Anomaly Detection at the European XFEL using a Parity Space based Method

TL;DR

This paper introduces a parity space based anomaly detection method for superconducting RF cavities at EuXFEL, capable of identifying and distinguishing quench events from other anomalies through residual signal analysis.

Contribution

The paper presents a novel model-based parity space method for anomaly detection that generates unique signatures for different fault types, improving fault diagnosis in RF cavities.

Findings

Successfully verified at EuXFEL with experimental data.

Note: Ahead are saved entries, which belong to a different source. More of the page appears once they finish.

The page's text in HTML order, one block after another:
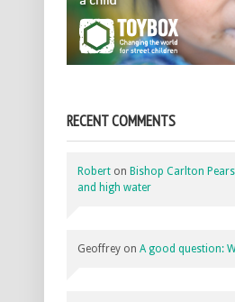
RECENT COMMENTS
Robert on Bishop Carlton
and high water
Geoffrey on A good question:
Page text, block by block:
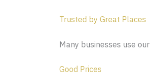
Trusted by Great Places
Many businesses use our
Good Prices
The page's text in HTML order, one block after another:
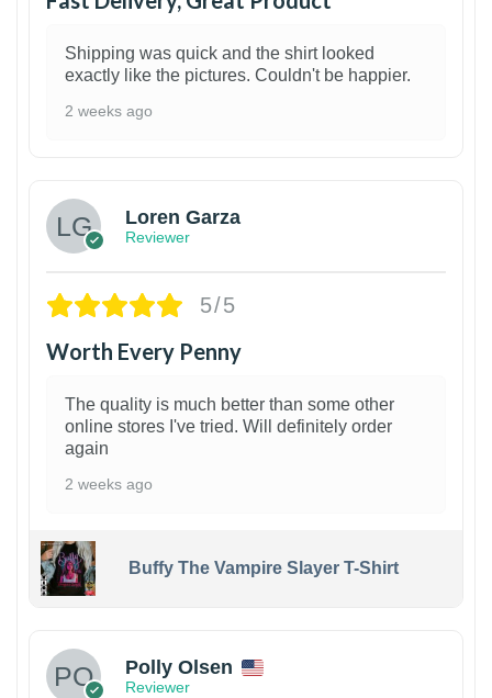
Shipping was quick and the shirt looked
exactly like the pictures. Couldn't be happier.
2 weeks ago
Loren Garza
Reviewer
5/5
Worth Every Penny
The quality is much better than some other
online stores I've tried. Will definitely order
again
2 weeks ago
Buffy The Vampire Slayer T-Shirt
Polly Olsen
Reviewer
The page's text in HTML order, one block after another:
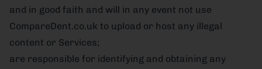
and in good faith and will in any event not use
CompareDent.co.uk to upload or host any illegal
content or Services;
are responsible for identifying and obtaining any
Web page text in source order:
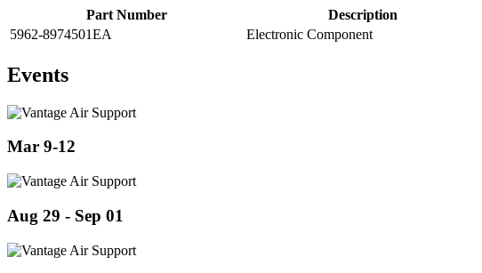
Part Number Description
5962-8974501EA
Electronic Component
Events
Mar 9-12
Aug 29 - Sep 01
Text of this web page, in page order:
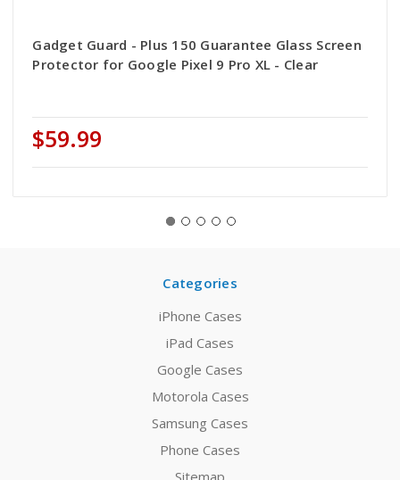
Gadget Guard - Plus 150 Guarantee Glass Screen
Protector for Google Pixel 9 Pro XL - Clear
$59.99
Categories
iPhone Cases
iPad Cases
Google Cases
Motorola Cases
Samsung Cases
Phone Cases
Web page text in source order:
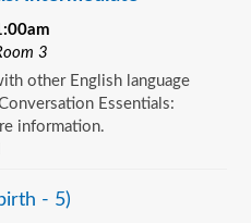
3
other English language
Essentials:
information.
- 5)

Effectively distinguishes quenches from other anomalies.

Provides a fault signature catalog for better diagnosis.

Abstract

A novel approach to detect anomalies in superconducting radio-frequency cavities is presented, based on the parity space method with the goal to detect quenches and distinguish them from other anomalies. The model-based parity space method relies on analytical redundancy and generates a residual signal computed from measurable RF waveforms. The residual is a sensitive indicator of deviation from the model and provides different signatures for different types of anomalies. This new method not only helps with detecting faults, but also provides a catalogue of unique signatures, based on the detected fault. The method was experimentally verified at the European X-ray Free Electron Laser (EuXFEL). Various types of anomalies incorrectly detected as quenches by the current quench detection system are analysed using this new approach.